New data from the Bank of Spain (the central bank) indicate that doubtful loans continued to rise in August, and that households’ financial accounts deteriorated in the second quarter.
Doubtful loans amounted to EUR178.6bn in August, up from EUR173.2bn in July. The aggregated balance sheet of credit institutions also continued to shrink, amounting to EUR1.70trn against EUR1.72trn in July. This diminution came from a EUR7bn fall in mortgage loans and a EUR11.2bn fall in other fixed-term loans. As a result, the proportion of doubtful loans rose to 10.5%, up from 10.1% in July, compared with 5.1% at end-2009 and only 0.9% at end-2007. This indicates that the full impact of the bursting of the housing bubble on banks’ balance sheets is yet to be felt. The value and proportion of non-performing loans are expected to rise further in the coming year, resulting from both a continuing fall in property prices and a deterioration of the economic environment, especially the rise in unemployment.

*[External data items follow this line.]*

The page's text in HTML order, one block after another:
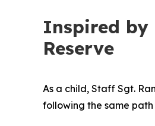
Inspired by
Reserve
As a child, Staff Sgt.
following the same
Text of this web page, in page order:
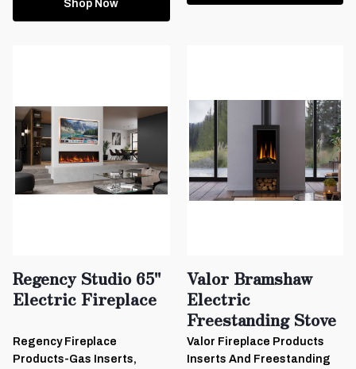
Shop Now
Regency Studio 65"
Electric Fireplace
Regency Fireplace
Products-Gas Inserts,
Valor Bramshaw
Electric
Freestanding Stove
Valor Fireplace Products
Inserts And Freestanding

According to the central bank’s data on households’ financial accounts, their net financial assets fell to EUR702.5bn in the second quarter of 2012, down from EUR840.8bn a year earlier and EUR760.7 in the first quarter of 2012. Outstanding liabilities fell by EUR23.4bn, reflecting a EUR33bn shrinkage in outstanding loans and a EUR10bn increase in other accounts payable. However, the value of outstanding financial assets fell by EUR161.6bn during the same period. This was mainly attributable to a EUR150.5bn fall in the value of shares and equities, particularly unquoted shares. However, given the relatively good performance of Spanish stock in the third quarter, we expect the value of outstanding financial assets to rise again in the third quarter. Interestingly, the value of households’ deposits remained broadly stable, confirming our view that the capital flight witnessed in the past 12 months came mainly from companies and financial institutions.

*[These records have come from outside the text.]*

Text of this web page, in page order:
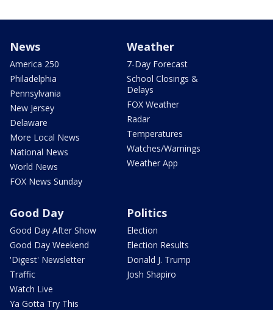
News
America 250
Philadelphia
Pennsylvania
New Jersey
Delaware
More Local News
National News
World News
FOX News Sunday
Weather
7-Day Forecast
School Closings &
Delays
FOX Weather
Radar
Temperatures
Watches/Warnings
Weather App
Good Day
Good Day After Show
Good Day Weekend
'Digest' Newsletter
Traffic
Watch Live
Ya Gotta Try This
Politics
Election
Election Results
Donald J. Trump
Josh Shapiro
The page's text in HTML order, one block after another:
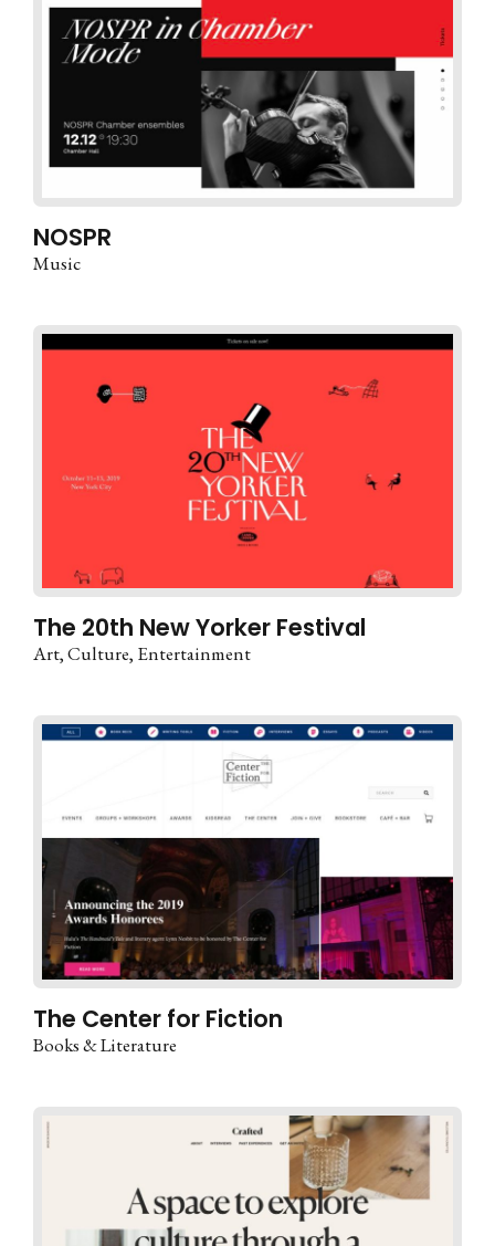
NOSPR
Music
The 20th New Yorker Festival
Art Culture Entertainment
The Center for Fiction
Books & Literature

Despite this background, on October 18th the country was able to issue about EUR4.6bn worth of bonds at lower rates than a month earlier. In particular, Spain’s 10-year bond yield fell to 5.42%, its lowest level since April. Although bad news is piling up on the economic front, market players seem more affected by the announcement by the European Central Bank (ECB) that it would intervene in secondary markets if Spain requested help from euro zone rescue funds. This announcement was also welcomed positively by some rating agencies, which in turn improved investor confidence.

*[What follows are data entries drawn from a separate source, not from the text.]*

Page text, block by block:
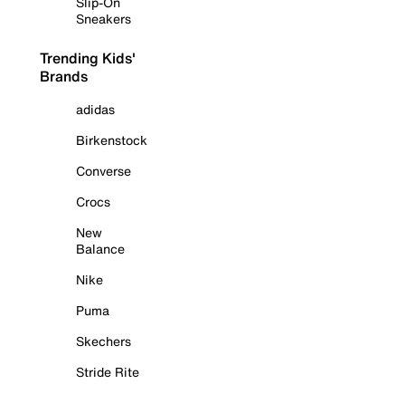
Sneakers
Trending Kids'
Brands
adidas
Birkenstock
Converse
Crocs
New
Balance
Nike
Puma
Skechers
Stride Rite

Nevertheless, announcements during the EU summit on October 19th suggest that European leaders still have a long way to go before agreeing on the details of the bank bail-outs in Spain and in other countries. Uncertainty on this crucial issue and delays in Spain’s application for a bail-out of some sort will soon bring back market instability, at which point Spain will be forced into a bail-out, instead of voluntarily applying for one.